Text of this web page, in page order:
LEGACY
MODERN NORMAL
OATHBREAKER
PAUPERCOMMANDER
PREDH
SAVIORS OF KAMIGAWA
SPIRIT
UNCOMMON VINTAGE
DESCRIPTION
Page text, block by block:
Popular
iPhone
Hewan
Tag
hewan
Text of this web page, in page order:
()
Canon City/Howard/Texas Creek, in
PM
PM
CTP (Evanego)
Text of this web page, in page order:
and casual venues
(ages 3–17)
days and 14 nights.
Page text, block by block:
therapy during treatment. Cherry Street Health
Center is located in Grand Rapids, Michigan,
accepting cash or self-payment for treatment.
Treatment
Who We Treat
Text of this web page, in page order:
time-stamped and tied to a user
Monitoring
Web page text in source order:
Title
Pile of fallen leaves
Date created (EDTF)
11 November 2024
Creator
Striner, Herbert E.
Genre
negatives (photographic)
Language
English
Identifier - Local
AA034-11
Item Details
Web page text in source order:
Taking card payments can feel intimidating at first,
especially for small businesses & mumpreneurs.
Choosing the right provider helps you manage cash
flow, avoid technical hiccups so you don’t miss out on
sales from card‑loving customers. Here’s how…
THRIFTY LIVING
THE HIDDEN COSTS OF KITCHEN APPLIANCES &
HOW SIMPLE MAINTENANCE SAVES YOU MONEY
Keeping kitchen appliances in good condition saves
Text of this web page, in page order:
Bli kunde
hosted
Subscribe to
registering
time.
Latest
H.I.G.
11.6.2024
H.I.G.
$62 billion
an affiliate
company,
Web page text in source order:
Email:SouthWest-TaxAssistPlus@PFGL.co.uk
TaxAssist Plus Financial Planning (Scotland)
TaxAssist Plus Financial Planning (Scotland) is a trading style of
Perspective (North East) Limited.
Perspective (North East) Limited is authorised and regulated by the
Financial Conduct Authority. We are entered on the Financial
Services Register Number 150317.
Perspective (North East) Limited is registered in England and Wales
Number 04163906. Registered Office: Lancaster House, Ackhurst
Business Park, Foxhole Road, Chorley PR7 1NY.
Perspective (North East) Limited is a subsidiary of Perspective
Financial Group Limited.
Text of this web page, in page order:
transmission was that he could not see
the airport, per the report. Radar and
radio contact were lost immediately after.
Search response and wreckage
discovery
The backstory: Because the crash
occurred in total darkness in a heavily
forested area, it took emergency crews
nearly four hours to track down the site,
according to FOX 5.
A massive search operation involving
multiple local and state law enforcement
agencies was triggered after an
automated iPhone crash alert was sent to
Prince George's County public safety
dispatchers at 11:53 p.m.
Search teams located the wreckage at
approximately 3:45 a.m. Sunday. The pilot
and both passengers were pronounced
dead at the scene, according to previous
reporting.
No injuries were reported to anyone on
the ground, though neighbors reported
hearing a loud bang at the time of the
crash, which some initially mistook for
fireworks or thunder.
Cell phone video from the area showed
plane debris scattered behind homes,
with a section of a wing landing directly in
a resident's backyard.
◇ ◇ ◇ ◇
What the task asks
For the word "area", report how many lines of the records contain it; respond with the number only.

Result
2